**Task to complete**
Below are some records. Return exactly the lines from the one containing "DOI: https://doi.org/10.1177/0032258X19864997" through the one containing "(2004), is shown in Fig. 1.", both included, and only those.

*** Block opens ***

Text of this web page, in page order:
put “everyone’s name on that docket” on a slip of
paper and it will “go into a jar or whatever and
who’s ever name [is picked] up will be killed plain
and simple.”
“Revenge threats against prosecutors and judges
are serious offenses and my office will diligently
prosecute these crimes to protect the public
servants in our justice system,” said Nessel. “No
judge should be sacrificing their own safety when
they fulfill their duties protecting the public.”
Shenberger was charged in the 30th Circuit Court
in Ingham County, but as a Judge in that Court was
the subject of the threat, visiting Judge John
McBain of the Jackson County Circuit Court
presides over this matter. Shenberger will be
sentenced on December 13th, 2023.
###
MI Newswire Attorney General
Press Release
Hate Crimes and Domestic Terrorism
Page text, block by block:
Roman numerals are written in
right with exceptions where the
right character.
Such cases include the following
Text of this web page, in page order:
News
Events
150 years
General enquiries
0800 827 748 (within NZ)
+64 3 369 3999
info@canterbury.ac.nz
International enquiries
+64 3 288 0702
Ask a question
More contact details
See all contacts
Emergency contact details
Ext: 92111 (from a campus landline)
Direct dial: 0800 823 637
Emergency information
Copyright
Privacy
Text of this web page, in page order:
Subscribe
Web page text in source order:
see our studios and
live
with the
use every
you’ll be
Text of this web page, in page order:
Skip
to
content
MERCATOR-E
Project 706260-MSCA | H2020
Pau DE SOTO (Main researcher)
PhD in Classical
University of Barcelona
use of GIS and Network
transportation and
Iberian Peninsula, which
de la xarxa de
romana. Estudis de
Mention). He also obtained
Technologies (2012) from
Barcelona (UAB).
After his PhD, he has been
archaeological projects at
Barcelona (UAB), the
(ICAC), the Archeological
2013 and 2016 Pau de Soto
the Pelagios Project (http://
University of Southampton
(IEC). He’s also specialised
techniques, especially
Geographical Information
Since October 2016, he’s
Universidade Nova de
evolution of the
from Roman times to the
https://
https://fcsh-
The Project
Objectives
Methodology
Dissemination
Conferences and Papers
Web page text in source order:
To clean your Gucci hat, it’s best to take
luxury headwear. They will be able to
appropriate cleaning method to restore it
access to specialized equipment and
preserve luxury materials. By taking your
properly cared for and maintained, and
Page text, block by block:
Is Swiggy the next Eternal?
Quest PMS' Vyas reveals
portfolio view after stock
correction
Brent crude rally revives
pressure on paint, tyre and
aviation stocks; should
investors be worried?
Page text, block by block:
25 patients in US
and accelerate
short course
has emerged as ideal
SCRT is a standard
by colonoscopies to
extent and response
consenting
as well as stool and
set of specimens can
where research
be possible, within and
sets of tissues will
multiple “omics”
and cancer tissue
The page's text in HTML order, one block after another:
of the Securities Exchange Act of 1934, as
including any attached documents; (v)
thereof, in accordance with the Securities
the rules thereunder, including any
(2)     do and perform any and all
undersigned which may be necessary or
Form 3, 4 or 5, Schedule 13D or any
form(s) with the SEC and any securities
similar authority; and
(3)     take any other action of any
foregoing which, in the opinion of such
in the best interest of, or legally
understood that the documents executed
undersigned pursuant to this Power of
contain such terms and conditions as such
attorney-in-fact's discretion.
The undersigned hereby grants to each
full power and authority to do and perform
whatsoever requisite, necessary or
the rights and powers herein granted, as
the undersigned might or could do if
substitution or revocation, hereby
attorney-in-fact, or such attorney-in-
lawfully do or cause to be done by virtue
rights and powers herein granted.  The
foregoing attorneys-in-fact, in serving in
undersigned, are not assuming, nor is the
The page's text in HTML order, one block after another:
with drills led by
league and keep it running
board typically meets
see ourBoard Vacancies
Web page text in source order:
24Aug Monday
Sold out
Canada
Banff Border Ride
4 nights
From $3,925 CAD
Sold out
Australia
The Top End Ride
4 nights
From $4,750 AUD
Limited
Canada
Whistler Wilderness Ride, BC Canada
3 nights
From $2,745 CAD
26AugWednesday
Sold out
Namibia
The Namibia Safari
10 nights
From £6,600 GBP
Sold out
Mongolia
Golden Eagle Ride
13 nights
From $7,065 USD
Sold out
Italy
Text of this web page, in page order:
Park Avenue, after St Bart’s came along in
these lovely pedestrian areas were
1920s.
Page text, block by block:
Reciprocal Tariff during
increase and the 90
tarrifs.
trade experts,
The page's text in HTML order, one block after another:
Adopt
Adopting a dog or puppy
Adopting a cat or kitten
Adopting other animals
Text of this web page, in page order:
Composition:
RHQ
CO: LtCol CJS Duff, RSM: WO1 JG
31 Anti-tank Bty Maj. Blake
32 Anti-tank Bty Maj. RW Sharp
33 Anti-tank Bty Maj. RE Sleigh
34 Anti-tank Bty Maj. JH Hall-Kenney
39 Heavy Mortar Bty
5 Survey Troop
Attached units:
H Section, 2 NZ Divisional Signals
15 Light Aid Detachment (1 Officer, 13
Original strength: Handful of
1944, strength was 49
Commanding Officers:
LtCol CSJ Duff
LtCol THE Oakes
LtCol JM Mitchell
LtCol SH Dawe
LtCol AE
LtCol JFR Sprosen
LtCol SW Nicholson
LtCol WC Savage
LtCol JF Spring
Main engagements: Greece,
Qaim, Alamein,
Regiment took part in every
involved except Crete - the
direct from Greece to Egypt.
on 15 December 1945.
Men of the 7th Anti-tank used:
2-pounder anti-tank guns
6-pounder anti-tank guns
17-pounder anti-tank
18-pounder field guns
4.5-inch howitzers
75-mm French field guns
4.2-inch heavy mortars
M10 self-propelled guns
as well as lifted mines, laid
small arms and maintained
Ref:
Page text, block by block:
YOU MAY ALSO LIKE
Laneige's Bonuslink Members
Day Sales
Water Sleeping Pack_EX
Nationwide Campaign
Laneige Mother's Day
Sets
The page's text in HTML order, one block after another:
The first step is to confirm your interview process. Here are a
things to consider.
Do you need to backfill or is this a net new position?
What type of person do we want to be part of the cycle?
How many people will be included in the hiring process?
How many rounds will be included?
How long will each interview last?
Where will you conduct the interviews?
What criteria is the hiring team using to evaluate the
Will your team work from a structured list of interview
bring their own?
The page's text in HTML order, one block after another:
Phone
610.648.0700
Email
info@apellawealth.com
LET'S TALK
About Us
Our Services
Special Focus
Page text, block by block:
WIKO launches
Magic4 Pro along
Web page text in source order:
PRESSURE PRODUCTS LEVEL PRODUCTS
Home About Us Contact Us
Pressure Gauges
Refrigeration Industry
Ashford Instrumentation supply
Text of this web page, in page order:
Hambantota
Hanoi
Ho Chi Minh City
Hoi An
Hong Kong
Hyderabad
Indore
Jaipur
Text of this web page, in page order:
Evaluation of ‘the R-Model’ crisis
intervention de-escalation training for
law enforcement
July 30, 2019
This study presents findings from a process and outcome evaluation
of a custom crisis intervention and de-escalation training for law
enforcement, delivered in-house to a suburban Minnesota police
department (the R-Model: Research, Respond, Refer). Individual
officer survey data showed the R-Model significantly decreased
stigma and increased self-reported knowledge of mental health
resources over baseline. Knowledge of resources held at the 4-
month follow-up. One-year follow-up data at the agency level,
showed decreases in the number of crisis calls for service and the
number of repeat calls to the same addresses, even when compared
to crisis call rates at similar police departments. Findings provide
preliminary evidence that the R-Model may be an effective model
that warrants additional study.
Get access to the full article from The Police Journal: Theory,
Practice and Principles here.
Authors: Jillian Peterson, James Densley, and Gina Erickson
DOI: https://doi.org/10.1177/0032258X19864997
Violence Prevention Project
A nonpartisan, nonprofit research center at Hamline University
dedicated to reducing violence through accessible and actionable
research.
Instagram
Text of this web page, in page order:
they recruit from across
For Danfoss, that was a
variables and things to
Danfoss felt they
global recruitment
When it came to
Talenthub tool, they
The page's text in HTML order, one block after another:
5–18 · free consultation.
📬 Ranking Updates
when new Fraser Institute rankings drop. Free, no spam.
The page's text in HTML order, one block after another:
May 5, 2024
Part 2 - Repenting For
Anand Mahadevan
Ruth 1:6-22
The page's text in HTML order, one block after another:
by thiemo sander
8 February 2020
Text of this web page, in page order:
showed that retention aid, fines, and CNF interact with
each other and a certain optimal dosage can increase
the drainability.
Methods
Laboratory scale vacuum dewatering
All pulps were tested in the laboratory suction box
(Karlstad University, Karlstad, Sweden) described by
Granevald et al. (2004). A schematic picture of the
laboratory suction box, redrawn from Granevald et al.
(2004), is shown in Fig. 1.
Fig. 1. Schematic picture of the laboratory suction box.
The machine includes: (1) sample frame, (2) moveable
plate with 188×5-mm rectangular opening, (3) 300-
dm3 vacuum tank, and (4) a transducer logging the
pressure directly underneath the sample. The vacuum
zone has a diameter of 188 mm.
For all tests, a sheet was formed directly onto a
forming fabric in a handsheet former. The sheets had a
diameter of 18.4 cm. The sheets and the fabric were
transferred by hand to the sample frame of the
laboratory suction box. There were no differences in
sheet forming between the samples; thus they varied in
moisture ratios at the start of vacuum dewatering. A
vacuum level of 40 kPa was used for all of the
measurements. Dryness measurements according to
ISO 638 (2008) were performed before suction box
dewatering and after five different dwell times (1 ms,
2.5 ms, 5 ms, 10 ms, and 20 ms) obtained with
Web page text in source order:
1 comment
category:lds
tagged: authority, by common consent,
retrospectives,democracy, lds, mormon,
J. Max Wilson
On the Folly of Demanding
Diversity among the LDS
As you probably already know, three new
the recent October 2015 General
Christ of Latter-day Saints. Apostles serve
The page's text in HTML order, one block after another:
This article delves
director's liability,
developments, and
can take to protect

*** Block closes ***

**Answer to this problem**
DOI: https://doi.org/10.1177/0032258X19864997
Violence Prevention Project
A nonpartisan, nonprofit research center at Hamline University
dedicated to reducing violence through accessible and actionable
research.
Instagram
Text of this web page, in page order:
they recruit from across
For Danfoss, that was a
variables and things to
Danfoss felt they
global recruitment
When it came to
Talenthub tool, they
The page's text in HTML order, one block after another:
5–18 · free consultation.
📬 Ranking Updates
when new Fraser Institute rankings drop. Free, no spam.
The page's text in HTML order, one block after another:
May 5, 2024
Part 2 - Repenting For
Anand Mahadevan
Ruth 1:6-22
The page's text in HTML order, one block after another:
by thiemo sander
8 February 2020
Text of this web page, in page order:
showed that retention aid, fines, and CNF interact with
each other and a certain optimal dosage can increase
the drainability.
Methods
Laboratory scale vacuum dewatering
All pulps were tested in the laboratory suction box
(Karlstad University, Karlstad, Sweden) described by
Granevald et al. (2004). A schematic picture of the
laboratory suction box, redrawn from Granevald et al.
(2004), is shown in Fig. 1.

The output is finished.